I’m also curious if there was pre-treatment tumor board and what the actual PET-CT report says. If they had tumor board and the report mentions it, then multiple people just plain screwed up.
I can’t imagine a pre-treatment tumor board took place here, even at manhattan’s worst. Radiologist would point out the rp node and dipsht ent would say: I am going to get that?
 
Last edited:
Radiologist would point out the rp node and dipsht ent would say: I am going to get that?
Honestly, looking at the screen captures, this whole thing could have been contiguous. Right tonsil, lateral pharyngeal wall, RP node and parapharyngeal infiltration all one big glob on the post failure MRI. In fact, looks like there is infiltration posterior to right longus colli (this is the RP space, even though RP nodes are typically anterolateral to longus colli) and I don't see a discrete node, just infiltrative tumor in the parapharyngeal space. If you treat enough head and neck, you will occasionally see these super infiltrative lesions (progressing along nerve paths, vascular sheaths, fascial planes, even intramuscular invasion).
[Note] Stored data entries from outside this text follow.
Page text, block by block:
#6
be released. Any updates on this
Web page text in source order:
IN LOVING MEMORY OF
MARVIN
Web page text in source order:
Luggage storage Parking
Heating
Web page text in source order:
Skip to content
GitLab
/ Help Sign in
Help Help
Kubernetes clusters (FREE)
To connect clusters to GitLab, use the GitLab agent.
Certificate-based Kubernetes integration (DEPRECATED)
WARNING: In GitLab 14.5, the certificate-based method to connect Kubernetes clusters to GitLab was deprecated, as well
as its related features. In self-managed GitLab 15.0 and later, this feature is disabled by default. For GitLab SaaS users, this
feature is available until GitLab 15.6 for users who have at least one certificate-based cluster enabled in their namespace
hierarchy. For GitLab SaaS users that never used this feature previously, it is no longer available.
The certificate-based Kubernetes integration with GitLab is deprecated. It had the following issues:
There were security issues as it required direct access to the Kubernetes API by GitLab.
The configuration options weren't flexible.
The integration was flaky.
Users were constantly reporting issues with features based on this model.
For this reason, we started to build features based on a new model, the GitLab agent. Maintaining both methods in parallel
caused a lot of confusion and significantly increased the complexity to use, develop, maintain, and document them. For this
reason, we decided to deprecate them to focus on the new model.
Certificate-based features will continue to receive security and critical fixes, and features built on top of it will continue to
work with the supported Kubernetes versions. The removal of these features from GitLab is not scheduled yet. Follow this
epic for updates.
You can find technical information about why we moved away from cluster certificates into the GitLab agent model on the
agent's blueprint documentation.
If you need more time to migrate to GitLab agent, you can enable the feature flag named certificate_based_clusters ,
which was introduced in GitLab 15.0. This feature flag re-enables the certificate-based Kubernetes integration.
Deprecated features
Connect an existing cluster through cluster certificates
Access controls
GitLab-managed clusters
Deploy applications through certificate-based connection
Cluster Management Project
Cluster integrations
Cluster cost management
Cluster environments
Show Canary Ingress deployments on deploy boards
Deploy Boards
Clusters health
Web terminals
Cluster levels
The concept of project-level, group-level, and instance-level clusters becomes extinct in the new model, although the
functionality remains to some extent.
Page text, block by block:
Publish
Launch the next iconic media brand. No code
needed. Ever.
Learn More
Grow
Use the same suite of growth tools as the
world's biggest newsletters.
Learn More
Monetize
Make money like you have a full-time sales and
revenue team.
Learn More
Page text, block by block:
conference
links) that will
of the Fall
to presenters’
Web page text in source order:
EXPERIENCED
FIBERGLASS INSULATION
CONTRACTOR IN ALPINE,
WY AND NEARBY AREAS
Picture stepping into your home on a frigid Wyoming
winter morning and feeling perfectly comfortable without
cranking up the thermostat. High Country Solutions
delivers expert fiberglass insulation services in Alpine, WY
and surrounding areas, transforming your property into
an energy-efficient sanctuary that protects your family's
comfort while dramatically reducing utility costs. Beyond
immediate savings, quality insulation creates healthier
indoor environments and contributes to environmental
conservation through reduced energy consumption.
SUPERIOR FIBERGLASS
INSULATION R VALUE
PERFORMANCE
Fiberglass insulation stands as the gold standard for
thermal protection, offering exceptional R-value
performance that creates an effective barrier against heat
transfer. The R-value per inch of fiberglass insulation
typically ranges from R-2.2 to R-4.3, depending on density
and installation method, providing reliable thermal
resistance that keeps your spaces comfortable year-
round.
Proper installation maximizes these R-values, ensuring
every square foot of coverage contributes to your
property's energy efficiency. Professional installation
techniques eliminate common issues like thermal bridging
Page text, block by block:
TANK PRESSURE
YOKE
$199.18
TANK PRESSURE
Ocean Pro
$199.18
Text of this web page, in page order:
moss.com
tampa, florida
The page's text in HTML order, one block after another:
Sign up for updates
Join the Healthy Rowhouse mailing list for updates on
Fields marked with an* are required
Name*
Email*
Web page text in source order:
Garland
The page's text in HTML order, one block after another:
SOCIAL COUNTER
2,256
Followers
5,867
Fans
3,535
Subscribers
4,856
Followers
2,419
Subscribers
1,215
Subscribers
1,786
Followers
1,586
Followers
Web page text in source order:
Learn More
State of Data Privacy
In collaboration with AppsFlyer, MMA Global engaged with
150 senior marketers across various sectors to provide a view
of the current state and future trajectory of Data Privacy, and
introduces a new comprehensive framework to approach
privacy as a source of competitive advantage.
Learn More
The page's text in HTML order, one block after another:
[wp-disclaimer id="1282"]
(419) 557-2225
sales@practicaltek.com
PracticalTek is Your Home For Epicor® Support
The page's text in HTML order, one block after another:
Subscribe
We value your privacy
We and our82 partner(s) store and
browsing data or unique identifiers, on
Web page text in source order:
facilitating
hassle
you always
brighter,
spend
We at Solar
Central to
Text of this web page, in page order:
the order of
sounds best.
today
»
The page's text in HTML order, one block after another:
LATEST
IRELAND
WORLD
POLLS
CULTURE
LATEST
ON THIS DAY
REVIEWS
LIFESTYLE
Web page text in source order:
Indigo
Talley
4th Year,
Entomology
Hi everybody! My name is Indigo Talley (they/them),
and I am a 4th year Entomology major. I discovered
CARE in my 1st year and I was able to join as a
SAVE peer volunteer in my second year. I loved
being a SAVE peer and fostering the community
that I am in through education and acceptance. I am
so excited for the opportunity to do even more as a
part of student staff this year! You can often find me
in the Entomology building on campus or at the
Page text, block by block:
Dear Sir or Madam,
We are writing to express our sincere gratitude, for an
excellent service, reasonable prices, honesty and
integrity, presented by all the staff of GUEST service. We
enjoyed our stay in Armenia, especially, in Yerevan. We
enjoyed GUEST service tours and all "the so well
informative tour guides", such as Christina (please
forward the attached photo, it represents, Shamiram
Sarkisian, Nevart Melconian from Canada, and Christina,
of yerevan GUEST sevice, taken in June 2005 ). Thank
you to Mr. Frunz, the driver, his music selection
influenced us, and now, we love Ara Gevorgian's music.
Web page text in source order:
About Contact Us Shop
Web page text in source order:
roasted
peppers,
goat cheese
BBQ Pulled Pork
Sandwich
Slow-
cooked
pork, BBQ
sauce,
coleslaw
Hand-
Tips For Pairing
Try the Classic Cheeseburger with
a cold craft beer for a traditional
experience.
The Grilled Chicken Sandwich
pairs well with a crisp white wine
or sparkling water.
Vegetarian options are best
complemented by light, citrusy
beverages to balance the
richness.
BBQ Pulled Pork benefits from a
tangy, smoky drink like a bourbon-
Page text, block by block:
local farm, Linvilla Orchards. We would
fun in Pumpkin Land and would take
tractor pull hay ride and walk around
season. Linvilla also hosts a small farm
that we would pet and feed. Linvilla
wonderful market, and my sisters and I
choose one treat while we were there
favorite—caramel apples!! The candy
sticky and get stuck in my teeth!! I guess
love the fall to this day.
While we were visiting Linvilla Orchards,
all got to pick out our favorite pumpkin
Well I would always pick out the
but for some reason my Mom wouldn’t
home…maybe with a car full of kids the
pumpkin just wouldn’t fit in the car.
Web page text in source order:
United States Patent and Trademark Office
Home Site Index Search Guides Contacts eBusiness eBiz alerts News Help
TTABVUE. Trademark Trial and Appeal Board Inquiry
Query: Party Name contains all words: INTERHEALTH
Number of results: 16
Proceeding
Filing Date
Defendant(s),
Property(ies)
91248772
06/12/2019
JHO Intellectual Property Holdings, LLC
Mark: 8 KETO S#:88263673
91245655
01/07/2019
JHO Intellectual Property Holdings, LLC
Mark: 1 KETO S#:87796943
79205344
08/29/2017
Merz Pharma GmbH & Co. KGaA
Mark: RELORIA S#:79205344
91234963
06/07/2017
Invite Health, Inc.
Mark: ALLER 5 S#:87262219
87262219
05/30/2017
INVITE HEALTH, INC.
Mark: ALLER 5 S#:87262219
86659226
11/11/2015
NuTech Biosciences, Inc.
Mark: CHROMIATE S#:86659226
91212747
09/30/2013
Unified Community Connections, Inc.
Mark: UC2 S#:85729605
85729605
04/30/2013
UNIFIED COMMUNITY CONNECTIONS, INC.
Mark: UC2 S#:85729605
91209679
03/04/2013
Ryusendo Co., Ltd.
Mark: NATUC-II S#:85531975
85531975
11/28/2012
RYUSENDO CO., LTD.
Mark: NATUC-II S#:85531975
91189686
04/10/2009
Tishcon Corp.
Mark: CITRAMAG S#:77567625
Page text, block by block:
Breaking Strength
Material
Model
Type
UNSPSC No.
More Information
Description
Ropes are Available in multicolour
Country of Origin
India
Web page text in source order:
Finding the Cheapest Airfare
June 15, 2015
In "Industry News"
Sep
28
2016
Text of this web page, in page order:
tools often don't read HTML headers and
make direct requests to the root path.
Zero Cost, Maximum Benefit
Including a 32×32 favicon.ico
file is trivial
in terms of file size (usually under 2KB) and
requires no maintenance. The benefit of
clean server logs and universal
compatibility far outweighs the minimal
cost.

The PET screen captures I see are not so revealing to me. This person just may have had much more significant disease than apparent on scope or PET.

Most good ENTs will not go after deeply infiltrative lesions in this location. If surgery aborted early and just debulking, key to case may be path report and surgeons narrative.

Many community radiologists are quite good but delineating parapharyngeal, retropharyngeal, carotid spaces (all contiguous BTW) not usually strong suit in my experience.
 
Most good ENTs will not go after deeply infiltrative lesions in this location. If surgery aborted early and just debulking, key to case may be path report and surgeons narrative.
It seems that this is the point the whole case got out of hand. Every surgeon would have described that is his operation report. Now, either he never wrote one or noone cared to read it?